Этой зимой температура не опускалась ниже минус пяти, этой зимой была весна, но люди свято соблюдали законы января и парились в шубах (правда, распахнутых) и меховых шапках (правда, съехавших набок или на затылок). Только негры ходили, как всегда, в ослепительно белых штанах, дружно противопоставляя африканский конформизм московскому. Москвичи, впрочем, не видели их белых штанов в упор. Эвридика полюбовалась штанами двух или трех негров, постояла у витрины с сарафанами и купальниками, сказала себе: «Какая глупость покупать зимнюю шапку», — и решила истратить деньги на что попало. На «Частную коллекцию» вот… Однако пришлось только глубоко вздохнуть: с «Частной коллекцией» ее не поймут дома. И потом… глупо: ходить в джинсах и пахнуть «Частной коллекцией». Если в джинсах — надо пахнуть «Диореллой». Но «Диореллы» в данный момент нет. Ладно, оставим духи. Оставим духи и купим… купим-купим-купим… ну-ка, за чем тут очередь, — это и купим! Нет, не купим, пожалуй: тут мужские рубашки. А вот интересно, изменится ли что-либо в моей жизни, начни я с завтрашнего дня носить, скажем, во-он то платье?.. красивое, между прочим, платье! Ведь заведет же оно меня куда-то, платье это, а? Не может быть, чтобы от покупки его ничего не изменилось: это ведь уже разные пути — жить, имея такое платье, и жить, не имея такого платья. Да что платье — даже вот этот аккуратно сложенный носовой платок в зеленую клетку, и тот способен повернуть жизнь на сто восемьдесят градусов! А потом, в старости, спросишь себя: с какого момента жизнь пошла в этом направлении? — и ни за что не вспомнишь об аккуратно сложенном носовом платке в зеленую клетку, который один, может быть, и стал главной причиной всего… Осторожнее, осторожнее: каждый предмет стоит уже наизготове, он приготовился влиять, только качнись в его сторону, и… пошло-поехало! Стало быть, идем мимо: мимо платья (нет, а красивое все-таки платье!), мимо носового платка, мимо длинного красного шарфа — уж этому-то попробуй дать волю! Окрутит, заманит, обманет. Значит, и мимо шарфа идем — и вообще мимо всего идем, на улицу идем, на воздух.
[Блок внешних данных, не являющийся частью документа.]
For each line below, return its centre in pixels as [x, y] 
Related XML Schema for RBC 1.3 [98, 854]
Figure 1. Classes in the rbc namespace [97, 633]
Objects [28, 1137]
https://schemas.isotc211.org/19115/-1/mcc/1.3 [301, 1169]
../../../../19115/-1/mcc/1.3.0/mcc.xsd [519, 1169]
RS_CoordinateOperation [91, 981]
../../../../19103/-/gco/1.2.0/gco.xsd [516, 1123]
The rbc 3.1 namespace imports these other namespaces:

…А в воздухе — прямо возле галантерейного магазина — покачивался на ветру толстощекий пузырь: наверное, родителей дожидался.

— Тетя, ты цыганка?

— Цыганка! — страшным голосом сказала Эвридика, но смелый пузырь засмеялся в ответ.

— Не цыганка, а девушка.

— Девушки тоже цыганками бывают, — поделилась опытом Эвридика, смутив самоуверенного пузыря этим заявлением — впрочем, ненадолго.

— У цыганки шаль, а у тебя нету, вот, — с жаром возразил он и посмотрел на Эвридику строго.
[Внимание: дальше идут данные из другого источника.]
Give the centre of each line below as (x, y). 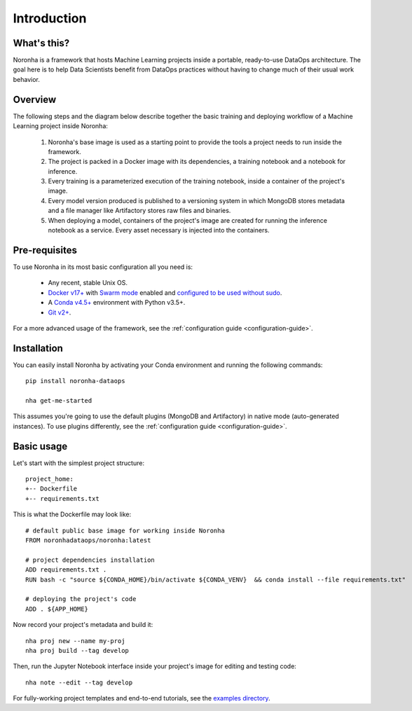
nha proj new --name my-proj (75, 641)
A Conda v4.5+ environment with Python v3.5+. (117, 303)
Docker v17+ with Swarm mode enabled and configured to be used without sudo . (165, 292)
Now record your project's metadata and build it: (83, 625)
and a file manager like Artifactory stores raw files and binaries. (139, 211)
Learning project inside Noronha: (61, 126)
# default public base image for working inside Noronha (125, 530)
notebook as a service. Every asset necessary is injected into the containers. (159, 230)
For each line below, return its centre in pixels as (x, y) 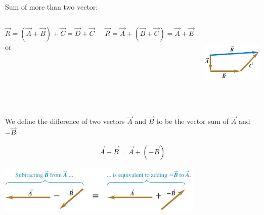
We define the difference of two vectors (65, 121)
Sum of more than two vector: (52, 7)
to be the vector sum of (192, 121)
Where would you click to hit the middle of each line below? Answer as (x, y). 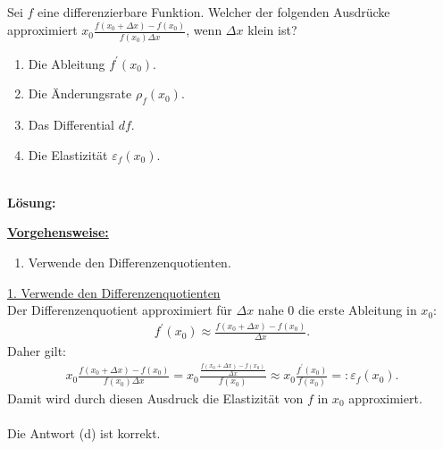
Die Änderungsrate (80, 93)
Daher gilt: (37, 350)
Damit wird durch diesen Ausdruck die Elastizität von (155, 398)
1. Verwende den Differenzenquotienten (114, 292)
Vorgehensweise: (58, 232)
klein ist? (272, 30)
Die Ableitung (67, 63)
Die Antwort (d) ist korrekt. (84, 432)

— Нет так будет, стой здесь, — пообещала Эвридика. Как все-таки легко говорить с детьми: куда только девается заикание! Надо, надо было остаться в детском саду №165… там я никогда не заикалась: дети не давали. А что теперь? Поступила в МГУ — и снова-здорово! Не могу говорить, хоть меня режь. Вот отдел, где шали. Дороговато они стоят, шали эти… Но надо ведь становиться цыганкой: пузырь явно шутить не любит.
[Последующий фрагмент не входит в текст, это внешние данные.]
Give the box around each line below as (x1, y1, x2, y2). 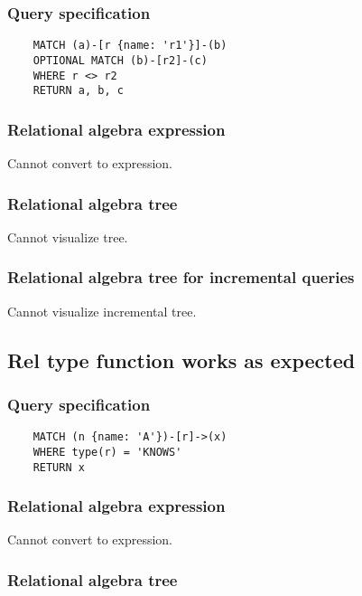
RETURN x (32, 460, 85, 474)
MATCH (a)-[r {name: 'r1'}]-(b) (32, 39, 227, 52)
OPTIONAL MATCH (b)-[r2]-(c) (32, 53, 208, 67)
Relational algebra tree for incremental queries (7, 266, 355, 289)
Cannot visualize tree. (7, 227, 128, 246)
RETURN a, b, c (32, 84, 124, 98)
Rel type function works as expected (7, 345, 356, 374)
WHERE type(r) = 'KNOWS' (32, 445, 182, 459)

— С…с…— ну вот, начинается! — с-семьдесят п-пять…

— Куда? — с места свирепеет кассирша.

— Шаль. (Смотри-ка, сказала!)

Теперь надо выбрать: пузырь придирчив.

— Вам какую?

— Ч-ч-черную.

Прекрасная черная шаль с японскими цветами. Пусть не завертывают, я все равно разверну, чтобы, так сказать, во всей красе! Эвридика набросила шаль и вышла из магазина. Пузырь ждал.

— Ну что, доволен?

— Почем? — пузырь знал толк в шалях.

— Семьдесят пять рублей.

— Хорошая. Теперь ты настоящая… даже страшная.

Эвридика засмеялась. Классный какой пузырь!

— Зовут-то тебя как?

— Юра-Пузырев-улица-Юных-ленинцев-дом-пять-квартира-сорок-два, — отрапортовал тот.

— Длинно тебя зовут! — восхитилась Эвридика. — Апельсин хочешь?

— Конечно. — Юра-Пузырев-улица-Юных-ленинцев-и-так-далее посмотрел на нее как на дуру. Эвридика вынула из сумки апельсин.

— Почистить тебе его?

— Ну, — сказал тот, и она принялась чистить апельсин. Тут-то и застала ее на месте преступления мамаша-пузыря — молодая энергичная бабенка с двумя сумками в одной руке.